As an experienced and principled prosecutor, I went to East Timor to share my skills with fellow prosecutors there. I have become an object of retribution because I fought to uphold principles that are sacred to our profession. What lessons the East Timorese are learning from the experiences I have had! Particularly disturbing is the fact that all of this occurred in the United Nations, the fountain from which the fundamental principles of human rights set out in the Universal Declaration of Human Rights have sprung from. From the same United Nations have emerged those vitally important instruments by which all prosecutors and judges are rightly guided such as the International Covenant on Civil and Political Rights, and the Basic Principles on the Role of Lawyers and the Basic Principles on the Independence of the Judiciary. From this same United Nations, I have experienced political interference, incompetence and mismanagement on a scale that is literally condemning the East Timorese to a dysfunctional and morally bankrupt criminal justice system.

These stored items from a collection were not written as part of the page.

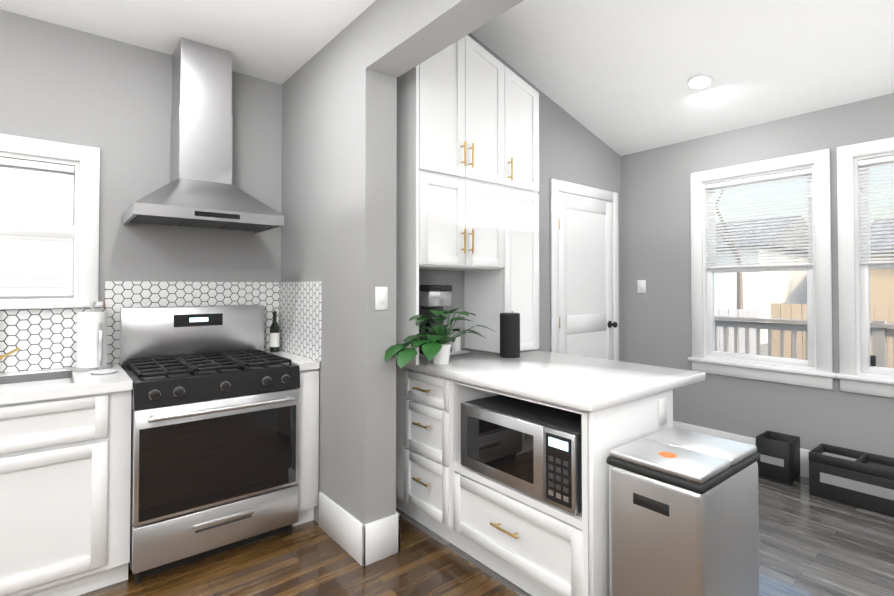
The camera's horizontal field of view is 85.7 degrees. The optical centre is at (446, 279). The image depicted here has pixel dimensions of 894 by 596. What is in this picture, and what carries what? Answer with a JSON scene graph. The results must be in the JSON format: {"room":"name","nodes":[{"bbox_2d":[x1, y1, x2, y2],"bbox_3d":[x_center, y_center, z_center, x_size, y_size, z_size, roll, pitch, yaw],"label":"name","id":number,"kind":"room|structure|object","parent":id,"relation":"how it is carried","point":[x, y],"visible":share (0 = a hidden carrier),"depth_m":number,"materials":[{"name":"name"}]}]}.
{"room":"kitchen","nodes":[
{"label":"kitchen","id":0,"kind":"room"},
{"bbox_2d":[0,9,281,372],"bbox_3d":[-1.798,-0.417,2.764,7.850,3.600,0.150,1,-1,-39],"label":"wall","id":1,"kind":"structure","parent":0,"point":[111,99],"depth_m":2.70,"materials":[{"name":"paint"}]},
{"bbox_2d":[0,134,103,309],"bbox_3d":[-2.268,-0.281,2.345,0.974,0.855,0.195,1,-1,-39],"label":"kitchen window","id":2,"kind":"structure","parent":1,"relation":"in","point":[34,189],"depth_m":2.47,"materials":[{"name":"white wood"}]},
{"bbox_2d":[0,281,321,372],"bbox_3d":[-2.152,0.225,1.960,3.199,0.449,0.636,1,-1,-39],"label":"backsplash","id":3,"kind":"structure","parent":1,"relation":"attached to","point":[41,339],"depth_m":2.72,"materials":[{"name":"tile"}]},
{"bbox_2d":[122,37,283,232],"bbox_3d":[-1.359,-0.809,2.705,0.720,1.013,0.497,1,-1,-39],"label":"range hood","id":4,"kind":"object","parent":1,"relation":"attached to","point":[199,190],"visible":1,"depth_m":2.67,"materials":[{"name":"silver metal"}]},
{"bbox_2d":[0,0,375,83],"bbox_3d":[-1.131,-1.426,-0.382,4.600,0.120,5.600,1,-1,-39],"label":"ceiling","id":5,"kind":"structure","parent":0,"point":[279,41],"depth_m":2.49,"materials":[{"name":"paint"}]},
{"bbox_2d":[281,10,396,524],"bbox_3d":[-0.684,-0.416,2.844,0.180,3.600,1.130,1,-1,-39],"label":"wall","id":6,"kind":"structure","parent":0,"point":[339,166],"depth_m":2.48,"materials":[{"name":"paint"}]},
{"bbox_2d":[318,491,369,566],"bbox_3d":[-0.554,1.282,2.502,0.015,0.195,0.506,1,-1,-39],"label":"baseboard","id":7,"kind":"structure","parent":6,"relation":"attached to","point":[360,543],"depth_m":2.44,"materials":[{"name":"white wood"}]},
{"bbox_2d":[375,287,387,309],"bbox_3d":[-0.325,0.095,2.393,0.070,0.115,0.009,1,-1,-39],"label":"light switch","id":8,"kind":"object","parent":6,"relation":"attached to","point":[381,298],"visible":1,"depth_m":2.39,"materials":[{"name":"white plastic"}]},
{"bbox_2d":[370,511,399,555],"bbox_3d":[-0.375,1.283,2.594,0.015,0.195,0.425,1,-1,-39],"label":"baseboard","id":9,"kind":"structure","parent":6,"relation":"attached to","point":[385,532],"depth_m":2.39,"materials":[{"name":"white wood"}]},
{"bbox_2d":[366,0,523,77],"bbox_3d":[1.081,-1.655,0.690,0.180,1.190,4.470,1,-1,-39],"label":"header beam","id":10,"kind":"structure","parent":0,"point":[403,37],"depth_m":2.10,"materials":[{"name":"paint"}]},
{"bbox_2d":[78,476,893,595],"bbox_3d":[0.025,1.375,0.610,7.700,0.050,5.750,1,-1,-39],"label":"floor","id":11,"kind":"structure","parent":0,"point":[811,545],"depth_m":2.32,"materials":[{"name":"brown wood"}]},
{"bbox_2d":[0,363,132,595],"bbox_3d":[-2.490,0.906,1.655,2.303,0.920,0.660,1,-1,-39],"label":"base cabinet","id":12,"kind":"object","parent":11,"relation":"on","point":[65,460],"depth_m":2.03,"materials":[{"name":"white wood"}]},
{"bbox_2d":[0,347,19,359],"bbox_3d":[-2.103,0.257,2.264,0.148,0.394,0.132,1,-1,-39],"label":"faucet","id":13,"kind":"object","parent":12,"relation":"on","point":[9,353],"visible":1,"depth_m":2.29,"materials":[{"name":"gold metal"}]},
{"bbox_2d":[71,301,111,371],"bbox_3d":[-1.808,0.284,2.456,0.170,0.346,0.170,1,-1,-39],"label":"paper towel","id":14,"kind":"object","parent":12,"relation":"on","point":[92,340],"visible":0.98,"depth_m":2.41,"materials":[{"name":"white paper"}]},
{"bbox_2d":[88,369,117,374],"bbox_3d":[-1.667,0.450,2.336,0.120,0.011,0.120,1,-1,-39],"label":"spoon rest","id":15,"kind":"object","parent":12,"relation":"on","point":[101,371],"visible":0.98,"depth_m":2.32,"materials":[{"name":"ceramic"}]},
{"bbox_2d":[120,305,299,583],"bbox_3d":[-1.270,0.768,2.588,0.758,1.225,0.701,1,-1,-39],"label":"range","id":16,"kind":"object","parent":11,"relation":"on","point":[215,430],"visible":1,"depth_m":2.39,"materials":[{"name":"silver metal"}]},
{"bbox_2d":[266,350,319,526],"bbox_3d":[-0.959,0.925,2.911,0.129,0.920,0.626,1,-1,-39],"label":"cabinet filler","id":17,"kind":"structure","parent":11,"relation":"on","point":[308,486],"depth_m":2.69,"materials":[{"name":"white wood"}]},
{"bbox_2d":[269,307,279,351],"bbox_3d":[-1.111,0.324,3.105,0.061,0.286,0.061,1,-1,-39],"label":"wine bottle","id":18,"kind":"object","parent":17,"relation":"on","point":[274,342],"visible":1,"depth_m":3.08,"materials":[{"name":"black glass"}]},
{"bbox_2d":[396,368,399,509],"bbox_3d":[-0.062,0.947,3.007,0.622,0.880,0.178,1,-1,-39],"label":"cabinet filler","id":19,"kind":"object","parent":11,"relation":"on","point":[397,369],"depth_m":2.79,"materials":[{"name":"white wood"}]},
{"bbox_2d":[400,368,539,542],"bbox_3d":[0.133,0.943,2.767,0.622,0.880,0.442,1,-1,-39],"label":"base cabinet","id":20,"kind":"object","parent":11,"relation":"on","point":[430,406],"depth_m":2.56,"materials":[{"name":"white wood"}]},
{"bbox_2d":[396,348,705,411],"bbox_3d":[0.447,0.481,2.619,0.950,0.040,1.436,1,-1,-39],"label":"countertop","id":21,"kind":"structure","parent":20,"relation":"on","point":[585,384],"depth_m":2.28,"materials":[{"name":"white stone"}]},
{"bbox_2d":[384,307,494,368],"bbox_3d":[-0.064,0.305,2.568,0.648,0.308,0.418,1,-1,-39],"label":"potted plant","id":22,"kind":"object","parent":21,"relation":"on","point":[436,347],"visible":0.98,"depth_m":2.49,"materials":[{"name":"green plant"}]},
{"bbox_2d":[419,285,470,357],"bbox_3d":[-0.046,0.251,3.015,0.350,0.430,0.197,1,-1,-39],"label":"coffee maker","id":23,"kind":"object","parent":21,"relation":"on","point":[435,297],"visible":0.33,"depth_m":2.95,"materials":[{"name":"silver metal"}]},
{"bbox_2d":[396,35,538,364],"bbox_3d":[0.119,-0.535,3.023,1.010,1.996,0.420,1,-1,-39],"label":"pantry cabinet","id":24,"kind":"object","parent":21,"relation":"on","point":[467,198],"visible":0.9,"depth_m":2.85,"materials":[{"name":"white wood"}]},
{"bbox_2d":[500,313,519,357],"bbox_3d":[0.378,0.334,2.889,0.120,0.260,0.120,1,-1,-39],"label":"speaker","id":25,"kind":"object","parent":21,"relation":"on","point":[509,335],"visible":1,"depth_m":2.84},
{"bbox_2d":[452,452,609,595],"bbox_3d":[0.511,1.148,2.299,0.622,0.455,0.765,1,-1,-39],"label":"base cabinet","id":26,"kind":"object","parent":11,"relation":"on","point":[531,545],"depth_m":1.99,"materials":[{"name":"white wood"}]},
{"bbox_2d":[461,395,581,514],"bbox_3d":[0.440,0.760,2.231,0.424,0.315,0.670,1,-1,-39],"label":"microwave","id":27,"kind":"object","parent":26,"relation":"in","point":[531,448],"visible":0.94,"depth_m":2.06,"materials":[{"name":"silver metal"}]},
{"bbox_2d":[606,427,759,595],"bbox_3d":[0.901,0.995,1.750,0.494,0.746,0.417,1,-1,-39],"label":"trash can","id":28,"kind":"object","parent":11,"relation":"on","point":[683,512],"visible":1,"depth_m":1.64,"materials":[{"name":"silver metal"}]},
{"bbox_2d":[756,430,799,485],"bbox_3d":[2.326,1.250,3.388,0.237,0.285,0.200,1,-1,-39],"label":"storage bin","id":29,"kind":"object","parent":11,"relation":"on","point":[778,461],"visible":0.92,"depth_m":3.32,"materials":[{"name":"black plastic"}]},
{"bbox_2d":[809,443,893,516],"bbox_3d":[2.597,1.251,3.015,0.287,0.272,0.480,1,-1,-39],"label":"box","id":30,"kind":"object","parent":11,"relation":"on","point":[859,479],"visible":1,"depth_m":2.98,"materials":[{"name":"black plastic"}]},
{"bbox_2d":[396,33,621,507],"bbox_3d":[0.570,-0.401,3.759,2.920,3.600,0.150,1,-1,-39],"label":"wall","id":31,"kind":"structure","parent":0,"point":[572,150],"depth_m":3.89,"materials":[{"name":"paint"}]},
{"bbox_2d":[550,178,618,360],"bbox_3d":[1.231,0.299,4.129,0.966,2.210,0.088,1,-1,-39],"label":"interior door","id":32,"kind":"structure","parent":31,"relation":"in","point":[584,259],"depth_m":4.14,"materials":[{"name":"white wood"}]},
{"bbox_2d":[471,0,893,155],"bbox_3d":[2.097,-1.653,1.778,2.770,0.900,4.880,1,-1,-39],"label":"ceiling","id":33,"kind":"structure","parent":0,"point":[615,75],"depth_m":3.15,"materials":[{"name":"paint"}]},
{"bbox_2d":[686,74,713,89],"bbox_3d":[1.749,-1.363,3.334,0.166,0.053,0.170,1,-1,-39],"label":"ceiling light","id":34,"kind":"object","parent":33,"relation":"attached to","point":[700,82],"visible":1,"depth_m":3.32,"materials":[{"name":"white plastic"}]},
{"bbox_2d":[620,93,893,457],"bbox_3d":[3.230,-0.418,2.679,0.150,3.600,4.880,1,-1,-39],"label":"wall","id":35,"kind":"structure","parent":0,"point":[656,327],"depth_m":3.84,"materials":[{"name":"paint"}]},
{"bbox_2d":[637,280,645,292],"bbox_3d":[1.759,0.068,4.356,0.009,0.120,0.080,1,-1,-39],"label":"light switch","id":36,"kind":"object","parent":35,"relation":"attached to","point":[641,286],"visible":1,"depth_m":4.35,"materials":[{"name":"white plastic"}]},
{"bbox_2d":[673,421,810,477],"bbox_3d":[3.156,1.283,2.612,0.016,0.195,4.849,1,-1,-39],"label":"baseboard","id":37,"kind":"structure","parent":35,"relation":"attached to","point":[804,453],"depth_m":3.74,"materials":[{"name":"white wood"}]},
{"bbox_2d":[688,149,835,389],"bbox_3d":[2.374,-0.065,3.685,0.195,1.645,0.970,1,-1,-39],"label":"window","id":38,"kind":"structure","parent":35,"relation":"in","point":[706,357],"depth_m":3.60,"materials":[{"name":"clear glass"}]},
{"bbox_2d":[835,137,893,397],"bbox_3d":[2.985,-0.077,2.932,0.195,1.645,0.970,1,-1,-39],"label":"window","id":39,"kind":"structure","parent":35,"relation":"in","point":[854,200],"depth_m":3.18,"materials":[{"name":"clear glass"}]},
{"label":"outside","id":40,"kind":"structure","parent":0,"visible":0},
{"bbox_2d":[761,336,889,367],"bbox_3d":[31.148,2.824,29.366,76.900,0.050,80.000,1,-1,-39],"label":"ground","id":41,"kind":"structure","parent":40,"point":[764,347],"depth_m":17.97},
{"bbox_2d":[716,190,742,316],"bbox_3d":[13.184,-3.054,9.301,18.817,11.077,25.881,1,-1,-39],"label":"tree","id":42,"kind":"object","parent":41,"relation":"on","point":[740,291],"depth_m":18.22,"materials":[{"name":"plant"}]},
{"bbox_2d":[714,303,893,367],"bbox_3d":[4.887,1.456,9.003,0.630,2.050,5.555,1,-1,-39],"label":"fence","id":43,"kind":"object","parent":41,"relation":"on","point":[780,312],"depth_m":8.25,"materials":[{"name":"beige wood"}]},
{"bbox_2d":[714,216,893,343],"bbox_3d":[17.815,-0.130,21.164,10.800,5.600,22.800,1,-1,-39],"label":"house","id":44,"kind":"structure","parent":41,"relation":"on","point":[879,298],"depth_m":20.34,"materials":[{"name":"white wood"}]},
{"bbox_3d":[4.201,1.917,3.637,2.590,0.960,9.000,1,-1,-39],"label":"deck","id":45,"kind":"object","parent":41,"relation":"on","visible":0},
{"bbox_2d":[714,316,893,367],"bbox_3d":[5.128,0.939,4.406,0.140,1.020,8.940,1,-1,-39],"label":"railing","id":46,"kind":"object","parent":45,"relation":"on","point":[800,325],"depth_m":5.71,"materials":[{"name":"grey wood"}]}
]}

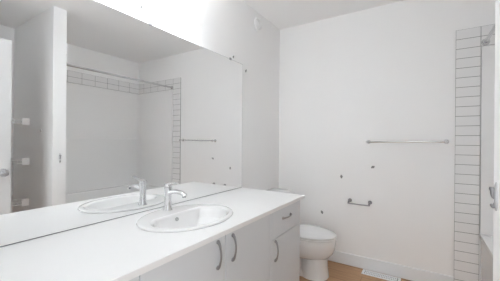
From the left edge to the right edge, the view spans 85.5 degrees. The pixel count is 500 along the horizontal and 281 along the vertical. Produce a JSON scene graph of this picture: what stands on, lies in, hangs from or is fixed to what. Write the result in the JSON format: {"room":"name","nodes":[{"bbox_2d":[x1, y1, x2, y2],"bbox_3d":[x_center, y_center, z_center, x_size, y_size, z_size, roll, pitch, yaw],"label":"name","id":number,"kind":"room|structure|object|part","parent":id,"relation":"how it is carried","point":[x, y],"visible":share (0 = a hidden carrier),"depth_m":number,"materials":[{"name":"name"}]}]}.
{"room":"bathroom","nodes":[
{"label":"bathroom","id":0,"kind":"room"},
{"bbox_2d":[96,0,279,189],"bbox_3d":[-0.452,-0.034,1.926,0.120,2.440,2.938,0,0,33],"label":"wall","id":1,"kind":"structure","parent":0,"point":[226,28],"depth_m":2.49,"materials":[{"name":"white paint"}]},
{"bbox_2d":[0,0,242,246],"bbox_3d":[-0.595,-0.146,1.581,0.009,1.104,1.951,0,0,33],"label":"wall mirror","id":2,"kind":"object","parent":1,"relation":"attached to","point":[102,106],"visible":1,"depth_m":1.35,"materials":[{"name":"clear glass"}]},
{"bbox_2d":[254,17,261,30],"bbox_3d":[0.083,-1.136,2.621,0.015,0.132,0.132,0,0,33],"label":"air vent","id":3,"kind":"object","parent":1,"relation":"in","point":[258,24],"visible":1,"depth_m":2.61,"materials":[{"name":"white plastic"}]},
{"bbox_2d":[243,0,402,29],"bbox_3d":[0.682,-1.295,1.206,2.789,0.100,2.938,0,0,33],"label":"ceiling","id":4,"kind":"structure","parent":0,"point":[283,14],"depth_m":2.54,"materials":[{"name":"white paint"}]},
{"bbox_2d":[299,260,410,280],"bbox_3d":[0.662,1.245,1.208,2.789,0.100,2.938,0,0,33],"label":"floor","id":5,"kind":"structure","parent":0,"point":[337,271],"depth_m":2.43,"materials":[{"name":"brown wood"}]},
{"bbox_2d":[129,276,138,280],"bbox_3d":[-0.736,0.807,0.822,0.595,0.754,0.517,0,0,33],"label":"vanity cabinet","id":6,"kind":"object","parent":5,"relation":"on","point":[137,277],"visible":0.03,"depth_m":0.88,"materials":[{"name":"white wood"}]},
{"bbox_2d":[139,214,270,280],"bbox_3d":[-0.350,0.810,1.426,0.595,0.754,0.914,0,0,33],"label":"vanity cabinet","id":7,"kind":"object","parent":5,"relation":"on","point":[243,254],"visible":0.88,"depth_m":1.31,"materials":[{"name":"white wood"}]},
{"bbox_2d":[0,188,304,280],"bbox_3d":[-0.353,0.421,1.426,0.591,0.023,1.955,0,0,33],"label":"countertop","id":8,"kind":"structure","parent":7,"relation":"on","point":[117,249],"depth_m":1.05,"materials":[{"name":"white laminate"}]},
{"bbox_2d":[163,182,186,210],"bbox_3d":[-0.424,0.311,1.530,0.170,0.172,0.052,0,0,33],"label":"faucet","id":9,"kind":"object","parent":8,"relation":"on","point":[168,191],"visible":1,"depth_m":1.54,"materials":[{"name":"silver metal"}]},
{"bbox_3d":[-0.443,0.244,1.543,0.116,0.038,0.045,0,0,33],"label":"lever","id":10,"kind":"part","parent":9,"relation":"part of","materials":[{"name":"silver metal"}]},
{"bbox_3d":[-0.411,0.292,1.522,0.141,0.038,0.032,0,0,33],"label":"spout","id":11,"kind":"part","parent":9,"relation":"part of","materials":[{"name":"silver metal"}]},
{"bbox_2d":[136,204,232,232],"bbox_3d":[-0.335,0.470,1.468,0.440,0.146,0.558,0,0,33],"label":"sink","id":12,"kind":"object","parent":8,"relation":"in","point":[182,218],"visible":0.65,"depth_m":1.50,"materials":[{"name":"white ceramic"}]},
{"bbox_3d":[-0.250,0.761,1.093,0.018,0.650,0.457,0,0,33],"label":"door","id":13,"kind":"part","parent":7,"relation":"part of","materials":[{"name":"white wood"}]},
{"bbox_3d":[-0.138,0.518,1.227,0.028,0.136,0.019,0,0,33],"label":"handle","id":14,"kind":"part","parent":7,"relation":"part of","materials":[{"name":"silver metal"}]},
{"bbox_3d":[-0.076,0.521,1.323,0.028,0.139,0.019,0,0,33],"label":"handle","id":15,"kind":"part","parent":7,"relation":"part of","materials":[{"name":"silver metal"}]},
{"bbox_3d":[-0.003,0.762,1.478,0.018,0.650,0.450,0,0,33],"label":"door","id":16,"kind":"part","parent":7,"relation":"part of","materials":[{"name":"white wood"}]},
{"bbox_2d":[270,200,299,280],"bbox_3d":[0.024,0.812,2.010,0.596,0.754,0.471,0,0,33],"label":"vanity cabinet","id":17,"kind":"object","parent":5,"relation":"on","point":[285,222],"visible":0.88,"depth_m":1.85,"materials":[{"name":"white wood"}]},
{"bbox_3d":[0.169,0.695,1.708,0.028,0.141,0.019,0,0,33],"label":"handle","id":18,"kind":"part","parent":17,"relation":"part of","materials":[{"name":"silver metal"}]},
{"bbox_3d":[0.253,0.528,1.875,0.018,0.178,0.451,0,0,33],"label":"drawer","id":19,"kind":"part","parent":17,"relation":"part of","materials":[{"name":"white wood"}]},
{"bbox_3d":[0.250,0.855,1.875,0.018,0.468,0.451,0,0,33],"label":"door","id":20,"kind":"part","parent":17,"relation":"part of","materials":[{"name":"white wood"}]},
{"bbox_2d":[267,188,336,280],"bbox_3d":[0.435,0.841,2.520,0.729,0.703,0.416,0,0,33],"label":"toilet","id":21,"kind":"object","parent":5,"relation":"on","point":[317,244],"visible":0.48,"depth_m":2.31,"materials":[{"name":"white ceramic"}]},
{"bbox_3d":[0.223,0.511,2.657,0.220,0.046,0.416,0,0,33],"label":"tank lid","id":22,"kind":"part","parent":21,"relation":"part of","materials":[{"name":"white ceramic"}]},
{"bbox_3d":[0.546,0.838,2.449,0.465,0.016,0.376,0,0,33],"label":"seat","id":23,"kind":"part","parent":21,"relation":"part of","materials":[{"name":"plastic"}]},
{"bbox_3d":[0.544,0.816,2.450,0.469,0.025,0.374,0,0,33],"label":"lid","id":24,"kind":"part","parent":21,"relation":"part of","materials":[{"name":"plastic"}]},
{"bbox_2d":[361,269,400,280],"bbox_3d":[1.162,1.195,2.402,0.310,0.006,0.097,0,0,33],"label":"floor vent","id":25,"kind":"object","parent":5,"relation":"in","point":[366,272],"visible":1,"depth_m":2.40,"materials":[{"name":"metal"}]},
{"bbox_2d":[480,234,492,280],"bbox_3d":[1.722,0.958,1.254,0.811,0.492,1.475,0,0,33],"label":"bathtub","id":26,"kind":"object","parent":5,"relation":"on","point":[486,240],"visible":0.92,"depth_m":1.92,"materials":[{"name":"white ceramic"}]},
{"bbox_2d":[480,44,494,235],"bbox_3d":[1.729,-0.011,1.254,0.812,1.444,1.475,0,0,33],"label":"tub surround","id":27,"kind":"object","parent":26,"relation":"on","point":[488,51],"visible":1,"depth_m":2.06,"materials":[{"name":"white plastic"}]},
{"bbox_2d":[279,0,494,280],"bbox_3d":[1.482,-0.019,2.362,2.669,2.440,0.120,0,0,33],"label":"wall","id":28,"kind":"structure","parent":0,"point":[387,72],"depth_m":2.48,"materials":[{"name":"white paint"}]},
{"bbox_2d":[347,198,371,205],"bbox_3d":[1.024,0.573,2.539,0.216,0.043,0.070,0,0,33],"label":"toilet paper holder","id":29,"kind":"object","parent":28,"relation":"attached to","point":[349,199],"visible":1,"depth_m":2.52,"materials":[{"name":"silver metal"}]},
{"bbox_2d":[328,250,453,280],"bbox_3d":[0.976,1.141,2.601,1.575,0.112,0.014,0,0,33],"label":"baseboard","id":30,"kind":"structure","parent":28,"relation":"attached to","point":[405,272],"depth_m":2.43,"materials":[{"name":"paint"}]},
{"bbox_2d":[366,139,448,143],"bbox_3d":[1.337,0.004,2.337,0.626,0.045,0.076,0,0,33],"label":"towel bar","id":31,"kind":"object","parent":28,"relation":"attached to","point":[445,141],"visible":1,"depth_m":2.30,"materials":[{"name":"silver metal"}]},
{"bbox_2d":[454,26,480,280],"bbox_3d":[1.715,0.157,2.136,0.155,2.093,0.008,0,0,33],"label":"wall tile","id":32,"kind":"structure","parent":28,"relation":"attached to","point":[468,41],"depth_m":2.13,"materials":[{"name":"tile"}]},
{"bbox_2d":[481,24,494,45],"bbox_3d":[2.129,-0.810,1.875,0.810,0.154,0.008,0,0,33],"label":"trim","id":33,"kind":"structure","parent":28,"relation":"attached to","point":[485,30],"depth_m":2.07,"materials":[{"name":"tile"}]},
{"bbox_2d":[493,0,499,280],"bbox_3d":[1.231,-0.020,0.627,0.982,2.440,0.111,0,0,33],"label":"wall partition","id":34,"kind":"structure","parent":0,"point":[496,214],"depth_m":0.90,"materials":[{"name":"white paint"}]},
{"bbox_2d":[481,24,494,44],"bbox_3d":[1.414,-0.765,1.458,0.052,0.052,1.464,0,0,33],"label":"shower rod","id":35,"kind":"object","parent":34,"relation":"attached to","point":[486,41],"visible":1,"depth_m":1.97,"materials":[{"name":"silver metal"}]},
{"bbox_2d":[489,182,497,210],"bbox_3d":[0.809,0.183,0.900,0.022,0.096,0.022,0,0,33],"label":"robe hook","id":36,"kind":"object","parent":34,"relation":"attached to","point":[493,190],"visible":1,"depth_m":0.89,"materials":[{"name":"metal"}]},
{"bbox_3d":[0.814,0.183,0.897,0.008,0.096,0.022,0,0,33],"label":"plate","id":37,"kind":"part","parent":36,"relation":"part of","materials":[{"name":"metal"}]}
]}

I have paid the price for believing that the United Nations practices what it preaches. My efforts to redeem my reputation through its internal mechanisms have been in vain. UNTAET is simply not willing to face up to the issues raised in my challenge to the vindictiveness of the Minister of Justice, nor to the many independent and internal reports into its malfunctioning criminal justice system. The East Timorese are being led towards a shamefully compromised system. I therefore seek the assistance of my fellow prosecutors at this meeting in raising this matter directly with the Secretary General of the United Nations and his Special Representative in East Timor. This is not so much about Carlos Vasconcelos, prosecutor from Brazil, as it is about the quality of the institutions, the standards and the practices of the United Nations in a far and distant land. The East Timorese deserve better and we have a responsibility to help them in their quest for justice.